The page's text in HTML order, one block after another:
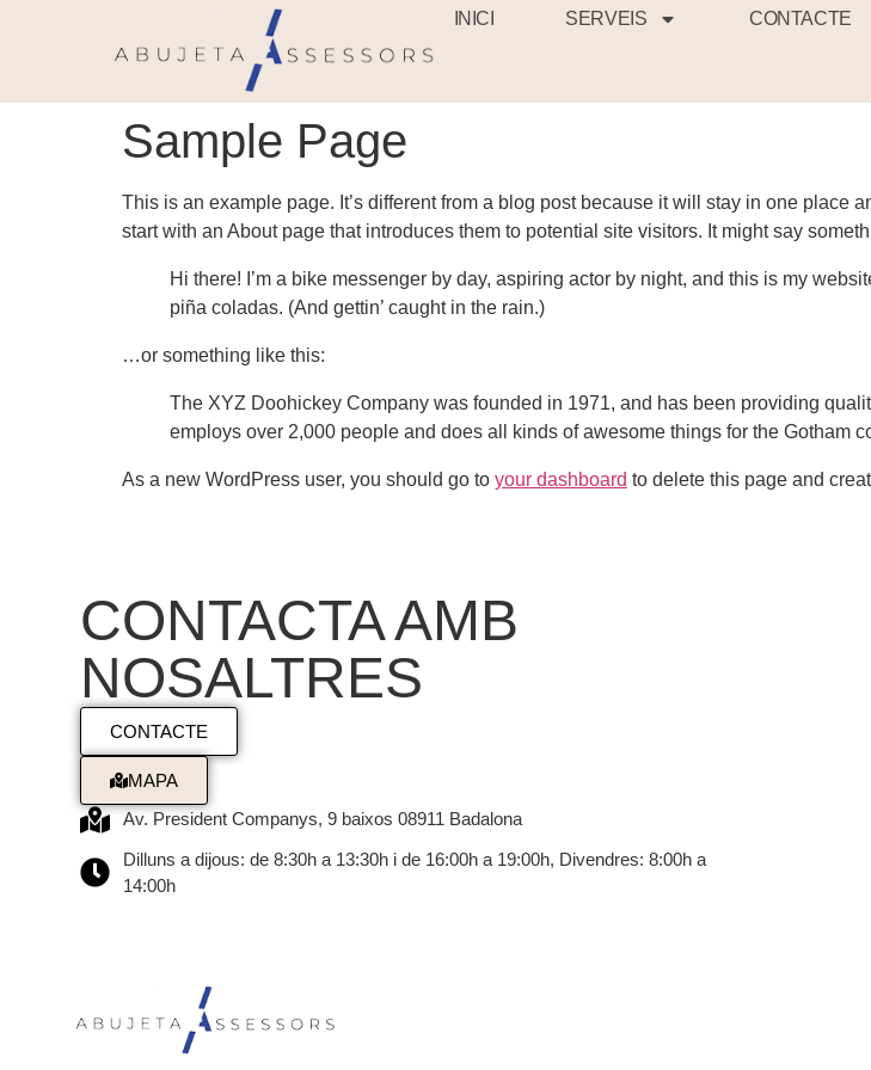
INICI SERVEIS CONTACTE
Sample Page
This is an example page. It’s different from a blog post because it will stay in one place
start with an About page that introduces them to potential site visitors. It might say
Hi there! I’m a bike messenger by day, aspiring actor by night, and this is my
piña coladas. (And gettin’ caught in the rain.)
…or something like this:
The XYZ Doohickey Company was founded in 1971, and has been providing
employs over 2,000 people and does all kinds of awesome things for the Gotham
As a new WordPress user, you should go to your dashboard to delete this page and
CONTACTA AMB
NOSALTRES
CONTACTE
MAPA
Av. President Companys, 9 baixos 08911 Badalona
Dilluns a dijous: de 8:30h a 13:30h i de 16:00h a 19:00h, Divendres: 8:00h a
14:00h
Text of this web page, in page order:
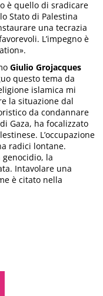
è quello di sradicare
Stato di Palestina
una tecrazia
L’impegno è
Giulio Grojacques
questo tema da
islamica mi
la situazione dal
da condannare
Gaza, ha focalizzato
L’occupazione
radici lontane.
la
Intavolare una
è citato nella
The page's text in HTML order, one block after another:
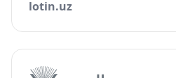
lotin.uz
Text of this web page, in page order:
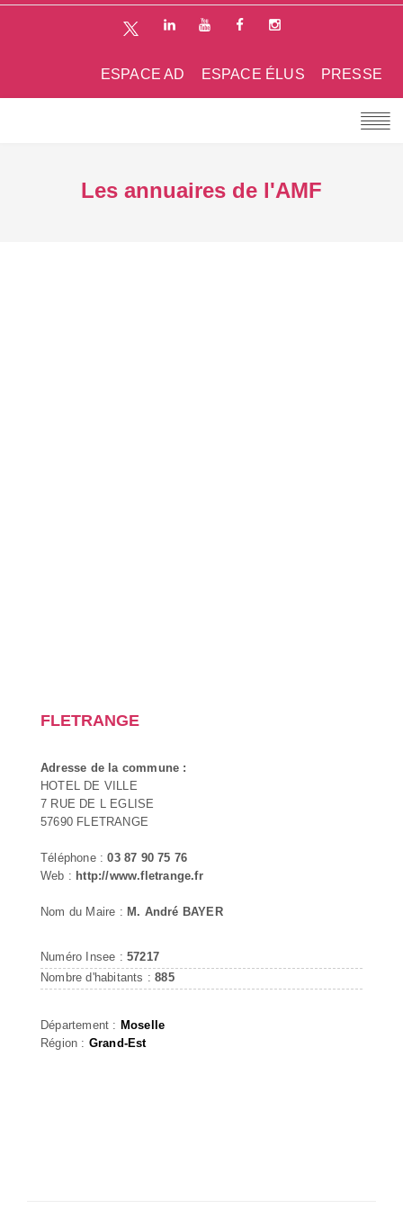
PRESSE
ESPACE ÉLUS
ESPACE AD
Les annuaires de l'AMF
FLETRANGE
Adresse de la commune :
HOTEL DE VILLE
7 RUE DE L EGLISE
57690 FLETRANGE
Téléphone :03 87 90 75 76
Web : http://www.fletrange.fr
Nom du Maire : M. André BAYER
Numéro Insee : 57217
Nombre d'habitants :885
Département : Moselle
Région : Grand-Est
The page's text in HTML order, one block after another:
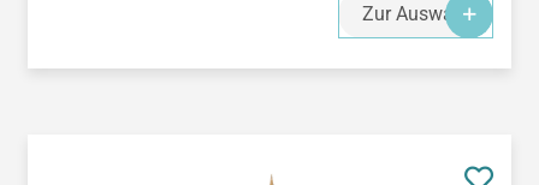
Zur Auswahl
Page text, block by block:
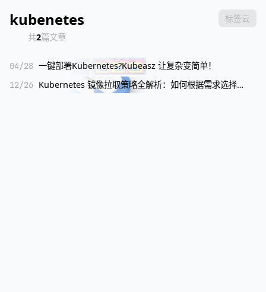
标签云
kubenetes
共2篇文章
04/28 一键部署Kubernetes?Kubeasz 让复杂变简单！
12/26
Kubernetes 镜像拉取策略全解析：如何根据需求选择最佳配置？
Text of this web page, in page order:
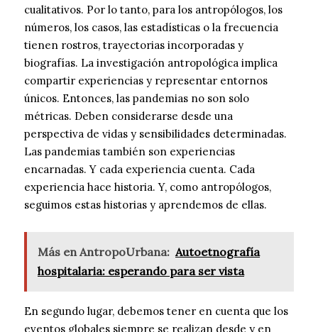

_What to work on_.
Set down word for word the lines beginning with the one containing "Page text, block" and ending with the last line of the listing, inclusive. Omit every picture.

_Task result_.
Page text, block by block:
标签云
kubenetes
共2篇文章
04/28 一键部署Kubernetes?Kubeasz 让复杂变简单！
12/26
Kubernetes 镜像拉取策略全解析：如何根据需求选择最佳配置？
Text of this web page, in page order:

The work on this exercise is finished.